"Mom, I’m going to the mall" and other tales of metamorphosis

My oldest has been going through a strange metamorphosis since the last week of August, the first week of school here in La Belle Province. Although it isn’t complete yet (these delicate matters take time) it is well under way.

High school has been good to her so far. At least, the one she is attending has been good to her, which happens to be the one I work at (I think I mentioned this before). So I am in a unique position to see it happen. Not a teacher but the supervisor of a common space where she hangs out, I am finally that fly on the wall every parent dreams of being at one point or another.

But back to her metamorphosis. Indicative of this big change is that she no longer want to move to Victoria, for the first time since we moved to Montreal seven years ago. When I asked her why? She told me because her school was not there but here.

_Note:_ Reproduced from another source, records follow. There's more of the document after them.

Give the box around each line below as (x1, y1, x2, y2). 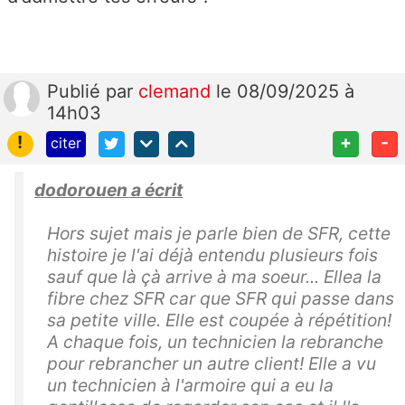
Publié (47, 80, 106, 102)
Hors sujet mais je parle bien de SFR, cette (47, 221, 391, 244)
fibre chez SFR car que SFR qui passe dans (47, 287, 394, 309)
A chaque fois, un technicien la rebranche (47, 330, 383, 353)
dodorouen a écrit (34, 178, 183, 201)
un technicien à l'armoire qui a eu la (47, 373, 334, 396)
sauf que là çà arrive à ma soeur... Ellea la (47, 265, 381, 287)
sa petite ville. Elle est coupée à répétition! (47, 308, 391, 331)
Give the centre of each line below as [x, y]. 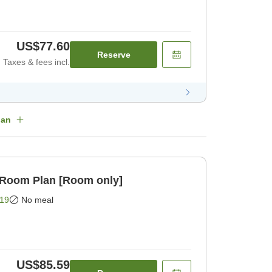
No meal [37, 199]
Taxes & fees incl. [36, 62]
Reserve [114, 54]
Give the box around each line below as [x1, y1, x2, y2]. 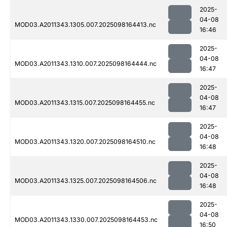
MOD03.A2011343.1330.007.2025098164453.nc [15, 216, 158, 224]
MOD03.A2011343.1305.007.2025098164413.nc [15, 21, 156, 29]
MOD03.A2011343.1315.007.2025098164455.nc [15, 99, 155, 107]
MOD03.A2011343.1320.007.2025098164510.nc [15, 138, 156, 146]
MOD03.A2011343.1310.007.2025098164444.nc [15, 60, 157, 68]
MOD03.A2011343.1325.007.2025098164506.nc [15, 177, 157, 185]
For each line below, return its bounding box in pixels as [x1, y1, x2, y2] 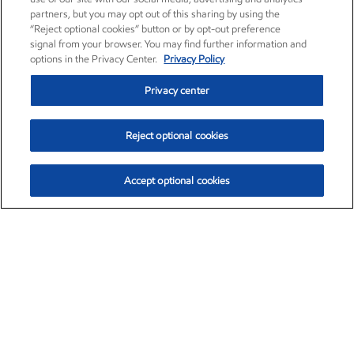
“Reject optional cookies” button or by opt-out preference [30, 23, 281, 35]
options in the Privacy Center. [30, 53, 160, 65]
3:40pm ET [194, 303, 242, 315]
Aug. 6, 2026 [256, 303, 312, 315]
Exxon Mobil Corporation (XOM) [16, 251, 276, 274]
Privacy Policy [164, 53, 225, 65]
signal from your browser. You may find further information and [30, 38, 307, 50]
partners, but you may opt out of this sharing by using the [30, 8, 281, 20]
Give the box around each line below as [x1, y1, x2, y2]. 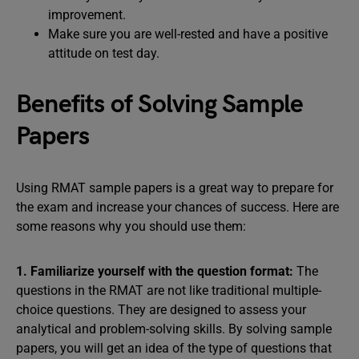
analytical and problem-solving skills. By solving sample [16, 321, 332, 337]
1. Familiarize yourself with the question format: [16, 264, 293, 279]
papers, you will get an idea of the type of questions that [16, 341, 332, 356]
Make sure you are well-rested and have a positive [48, 26, 328, 42]
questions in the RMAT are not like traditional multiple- [16, 283, 321, 298]
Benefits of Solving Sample [16, 89, 304, 120]
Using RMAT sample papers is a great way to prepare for [16, 180, 333, 196]
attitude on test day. [48, 46, 159, 61]
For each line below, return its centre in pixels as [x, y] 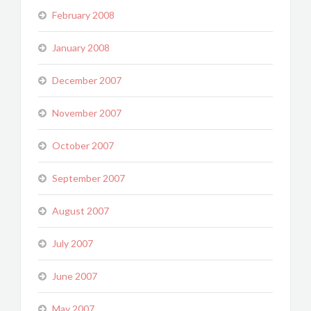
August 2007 [81, 211]
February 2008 [83, 15]
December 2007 [87, 80]
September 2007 [89, 178]
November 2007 [87, 113]
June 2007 [75, 276]
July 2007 [73, 243]
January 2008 [81, 48]
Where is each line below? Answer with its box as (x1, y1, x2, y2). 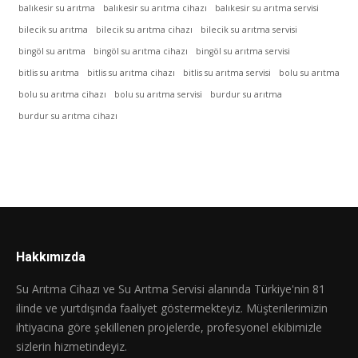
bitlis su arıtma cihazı (87, 66, 175, 78)
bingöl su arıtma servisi (196, 45, 290, 57)
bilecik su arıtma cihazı (96, 23, 193, 35)
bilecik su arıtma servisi (201, 23, 297, 35)
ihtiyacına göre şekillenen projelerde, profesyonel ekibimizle (16, 319, 322, 335)
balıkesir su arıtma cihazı (103, 2, 207, 14)
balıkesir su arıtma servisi (215, 2, 319, 14)
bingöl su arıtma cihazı (93, 45, 188, 57)
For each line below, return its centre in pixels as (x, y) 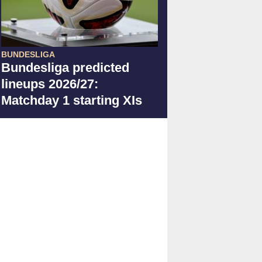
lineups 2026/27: (50, 84)
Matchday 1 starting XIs (72, 100)
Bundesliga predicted (65, 67)
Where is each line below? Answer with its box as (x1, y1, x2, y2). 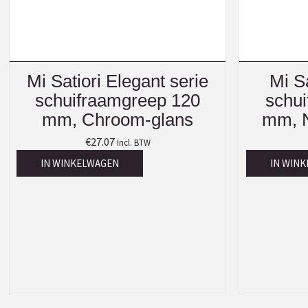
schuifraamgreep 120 (35, 89, 200, 111)
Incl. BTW (116, 136, 151, 148)
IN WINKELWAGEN (41, 156, 119, 170)
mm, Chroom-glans (42, 109, 193, 130)
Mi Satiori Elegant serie (27, 70, 208, 91)
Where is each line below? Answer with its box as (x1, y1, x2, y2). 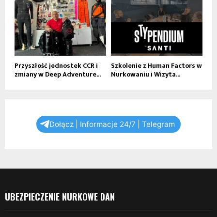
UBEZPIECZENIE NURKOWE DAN (5, 190, 115, 203)
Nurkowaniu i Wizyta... (111, 68, 180, 80)
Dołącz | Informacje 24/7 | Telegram (49, 119, 175, 129)
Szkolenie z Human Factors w (111, 60, 202, 71)
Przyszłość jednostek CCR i (15, 60, 98, 71)
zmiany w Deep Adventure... (15, 68, 101, 80)
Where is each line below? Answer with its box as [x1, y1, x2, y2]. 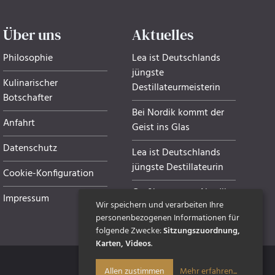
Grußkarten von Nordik [131, 184, 229, 201]
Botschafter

Let us pause at that. She loves her school so much she no longer wants to move back to a place she has always identified as her home. Her love of her school has finally made Montreal her home. I am still in shock.

The other indication of change has been her consistent happiness. Now, she was never an unhappy child. Far from it. But especially the last year she would have dramatic mood swings (just a note that I am quite sure we haven’t seen the last of those- it is adolescence after all) and was never excited about going to school. She would miss if given the opportunity, while at this school she says things like, “What do you mean you are taking me out early on Friday? But I’ll miss my two favourite classes- English and Math!”

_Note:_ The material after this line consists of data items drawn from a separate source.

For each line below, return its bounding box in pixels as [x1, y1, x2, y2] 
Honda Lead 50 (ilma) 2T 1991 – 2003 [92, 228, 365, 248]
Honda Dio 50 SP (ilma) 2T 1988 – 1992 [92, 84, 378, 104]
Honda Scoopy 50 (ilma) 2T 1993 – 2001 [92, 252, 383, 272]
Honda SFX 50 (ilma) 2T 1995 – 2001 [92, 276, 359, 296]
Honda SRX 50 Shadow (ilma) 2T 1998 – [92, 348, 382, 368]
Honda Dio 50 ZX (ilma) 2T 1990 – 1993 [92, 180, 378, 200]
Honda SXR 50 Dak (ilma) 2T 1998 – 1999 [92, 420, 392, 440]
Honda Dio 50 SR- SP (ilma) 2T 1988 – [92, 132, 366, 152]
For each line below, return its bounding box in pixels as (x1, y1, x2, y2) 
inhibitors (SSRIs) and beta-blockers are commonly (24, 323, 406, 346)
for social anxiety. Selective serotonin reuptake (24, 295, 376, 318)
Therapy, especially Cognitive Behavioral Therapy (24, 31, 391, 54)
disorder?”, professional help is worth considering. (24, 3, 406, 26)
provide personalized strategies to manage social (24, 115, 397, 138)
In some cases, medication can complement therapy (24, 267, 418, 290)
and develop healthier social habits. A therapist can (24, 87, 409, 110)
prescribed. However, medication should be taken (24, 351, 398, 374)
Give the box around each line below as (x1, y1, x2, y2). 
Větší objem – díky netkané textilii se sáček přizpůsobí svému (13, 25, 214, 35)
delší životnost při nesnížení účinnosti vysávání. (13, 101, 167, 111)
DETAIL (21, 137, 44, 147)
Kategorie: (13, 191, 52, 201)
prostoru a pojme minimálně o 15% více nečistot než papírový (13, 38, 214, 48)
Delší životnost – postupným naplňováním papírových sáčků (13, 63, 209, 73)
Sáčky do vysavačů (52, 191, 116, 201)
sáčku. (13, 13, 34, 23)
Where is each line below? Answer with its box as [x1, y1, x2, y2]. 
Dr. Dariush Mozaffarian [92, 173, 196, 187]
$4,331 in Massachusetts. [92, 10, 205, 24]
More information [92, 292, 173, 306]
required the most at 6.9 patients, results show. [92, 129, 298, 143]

Seriously. Math? The bane of my whole family’s existence? The only subject in my life I have ever needed to be tutored in?


It is safe to say that I have never seen her so consistently happy in my life. She is a different person: confident, calm, competent and apparently communicative in class (I get the scoop from the teachers, yo- which is another story). Before she was too shy to ever speak up, felt she was no good at school and would get herself in a frenzy of stress. But now, she even auditioned and got a part in the school’s junior play. She will be playing Moth the fairy in the upcoming production of A Midsummer Night’s Dream.

The mind boggles.

The other story: although I went to the same school my mother taught at for most of my life, I didn’t realize how it was for my mother. Hitherto, when I went to work, it was like a mini-break from parenting, where ignorant of all my children’s mini-battles during the day, I could go on with equanimity, only hearing about it at dinner, when the drama was over and everything dealt with.

Not now. For example, the other day my daughter misplaced her English book (it had dropped from the teetering pile she needs to carry around with her). She was in tears and couldn’t see a solution. The bell rang and she had to go to class crying and miserable. Of course, she left me in a mini-state of anxiety. I didn’t see her until after lunch, when I found out that someone had found her book and put it on the shelves by the lockers.  Very minor incident during the day, but when it is your own daughter in tears, you can’t help but get a little stressed for her.  And, because I am her mother, she comes straight to me whenever something like that goes wrong.

Oh and friends. She has friends! Which isn’t that surprising as she is in an all girls school. And she has made nice friends. Bookish friends as well as friends who look u to her. I see her in the library sometimes and will here a girl calling her name in a high-pitched voice, asking her for help. My daughter goes to her, very calm, very patient and helps her out.

And, of course, there is the meeting of the friend at the mall. Last Sunday, my little girl biked to the mall by herself, met her friend and bought clothes without me. I had never really thought about this before, but hitherto I have exercised relative control over my daughter’s wardrobe, just by virtue of being present when it is purchased. But now she is taking her own money and buying herself stuff. Fortunately, most of the clothing purchased is cute and appropriate.

Except for on black sheer top that is my size and would look better on me…

One thought on “"Mom, I’m going to the mall" and other tales of metamorphosis

  1. Kids are quite resilient when adapting to their new environment. At first they may feel intimidated, but this is just normal. When my brother and his family moved to the city a few months ago, it took my nephew a few days before he started making friends. These days, I wouldn't be surprised to see him strolling in the mall with his new friends.